Home>>read Precious Blood free online

Precious Blood(55)

By:Jane Haddam


“It was Sister Scholastica’s idea to have you stay here?”

“It was her idea to have somebody stay here. She couldn’t stay herself because of the children from the school, and she didn’t want Peg to because of Peg being pregnant. I don’t think she much trusts Father Declan Boyd.”

“Nobody does, do they?”

“Trust Dec?” Judy was startled. “I don’t know. I’ve never really thought about it. He’s just so—young.”

He was also something of an idiot, at least on superficial acquaintance. Cregor had to concede that to the parishioners of St. Agnes’s and the staff of the Chancery. Even if he was the finest priest in the Archdiocese, Declan Boyd would have a hard time getting himself taken seriously. Gregor shifted in his seat. It was made of wood, hardbacked and unyielding. It made him uncomfortable, and he was feeling uncomfortable enough without it. He was always uncomfortable when he felt at sea.
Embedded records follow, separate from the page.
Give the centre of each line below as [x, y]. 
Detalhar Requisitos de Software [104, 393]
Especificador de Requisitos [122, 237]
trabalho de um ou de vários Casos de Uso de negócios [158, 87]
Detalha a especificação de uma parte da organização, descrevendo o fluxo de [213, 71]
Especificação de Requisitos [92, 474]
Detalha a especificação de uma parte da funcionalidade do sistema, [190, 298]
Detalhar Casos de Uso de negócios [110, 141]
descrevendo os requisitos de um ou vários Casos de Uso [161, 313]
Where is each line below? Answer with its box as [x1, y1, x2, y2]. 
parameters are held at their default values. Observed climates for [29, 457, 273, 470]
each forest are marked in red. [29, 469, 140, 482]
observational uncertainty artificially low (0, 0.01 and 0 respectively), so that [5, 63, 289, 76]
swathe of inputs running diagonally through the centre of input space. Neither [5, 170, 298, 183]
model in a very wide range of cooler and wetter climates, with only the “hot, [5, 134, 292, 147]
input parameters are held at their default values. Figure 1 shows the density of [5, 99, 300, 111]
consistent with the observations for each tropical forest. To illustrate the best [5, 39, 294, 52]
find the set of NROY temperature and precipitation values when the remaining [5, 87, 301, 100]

“Tell me something,” he asked Judy Eagan, “when was it Father Walsh first started talking about this goat?”

Judy stopped breathing in middrag. Then she coughed, long and hard. “The goat,” she said, when she was finally able to catch her breath. “You know, that’s very weird. In a sense, Andy never started talking about the goat.”

“I don’t understand what you mean.”

“Well, it was like this. I was at the rectory last night, late, going over some last-minute details. There were supposed to be all kinds of things going on today that I suppose aren’t going to happen. Things to do with the school, I mean, like a special auditorium program Andy had worked up about Lent and, I don’t know, a few things else. So I was there, and we talked, and then I left. And when I got home, I had a call from him on my machine.”

“This was late?”

“Oh, yes. I didn’t get back until maybe ten o’clock, and Andy’s usually in bed by then. Was. But the message said to call back whenever I got in, so I did.”
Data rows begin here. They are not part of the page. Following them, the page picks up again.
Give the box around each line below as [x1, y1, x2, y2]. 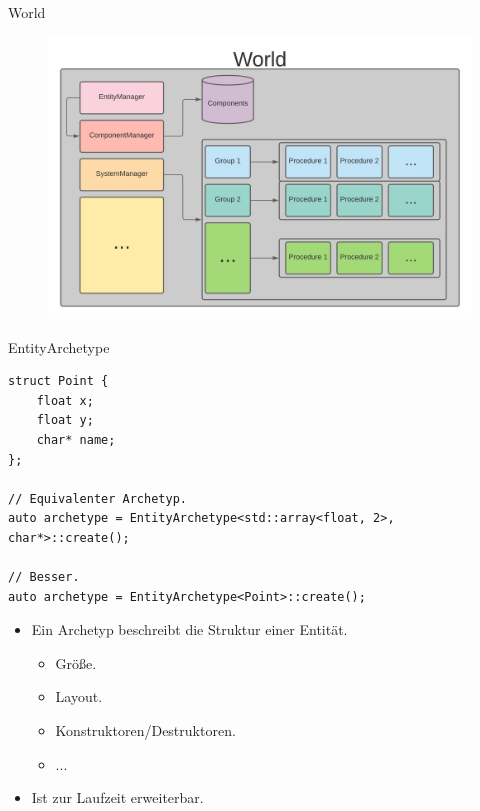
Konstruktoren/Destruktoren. [55, 720, 236, 741]
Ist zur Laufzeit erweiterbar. [31, 787, 204, 808]
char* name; [36, 432, 116, 447]
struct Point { [8, 374, 109, 389]
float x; [36, 393, 94, 408]
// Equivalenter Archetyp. [8, 491, 187, 506]
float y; [36, 413, 94, 428]
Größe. [55, 652, 97, 673]

“And that was the first you heard about the goat?”

“Exactly. But you know, it wasn’t necessarily the first Andy had heard about the goat. He might have been planning it for weeks.”

“Do you think he was?”

“You’d have to ask what’s-his-name about that. The guy who owns the goat. All I know is, Andy wanted me to pick it up and bring it to the church, first thing in the morning, and he was adamant. Positively adamant. And it was already all set up.”

“Last night,” Gregor repeated.

“That’s what I said. And I didn’t have time to talk to him about it, either. He just told me he was going to bed and hung up. And this morning—”

“He was nowhere to be found.”

“Naturally. Once Andy decided to do something he shouldn’t, he was a regular invisible man.”

Gregor started to shift this through the other information he had heard—the Cardinal’s insistence that Andy had corralled the television reporters with the goat; the Cardinal’s further insistence that Andy was trying very hard not to upset the Chancery—but what he had was still too jumbled and incoherent to be made sense of. The only thing he was sure of was that there was something wrong here.

If he’d had a chance to ask Judy Eagan the next question that came into his head, he might have cleared a little of it up. Unfortunately, he didn’t have a chance. Just as he was opening his mouth, the vestibule door burst open below them, and Father Declan Boyd came running up.

“They’re here!” Boyd was shouting. “They’re here! The ambulance! The police! Everybody’s here!”

Judy Eagan went absolutely white. “Oh, God,” she said, “I’ve got to get out of here. I can’t afford to be seen on television.”





TWO


[1]


NOT ALL POLICE DEPARTMENTS are created equal. Gregor Demarkian knew that from his own experience. He also knew that the relative competence of those departments did not depend absolutely on the size of the municipalities that engendered them. The most efficient investigation he had ever been involved in had been run, on the local level, by a “department” of two men—or one and a half, to be precise. The half had been a part-time deputy with a full-time job in the local hardware store and an infinite patience for photocopying. The one had been a man named Richard George Derren, chief of police of the town of Marion, New Hampshire. The case had been a particularly nasty one, as serial murders went, although not as nasty as the ones involving the killing of children. It had concerned the casual slaughter of hitchhiking high-school girls—so many of his FBI cases had involved hitchhiking that Gregor had promised to tie and gag any one of his nieces who tried it—and by the time he’d run into Richard George Derren, it had been dragging on for nearly a year. Nothing dragged on in Richard George Derren’s jurisdiction. Two weeks after arriving in Marion, Gregor had been on a plane back to Washington, D.C. The killer was in the county jail. The physical evidence—and there was a lot of it; Richard George Derren loved physical evidence and he knew how to get it—was all bagged and taped and labeled and in the custody of the state police. Gregor was feeling a little punchy, as if he’d been sleeping with a whirlwind, which maybe he had.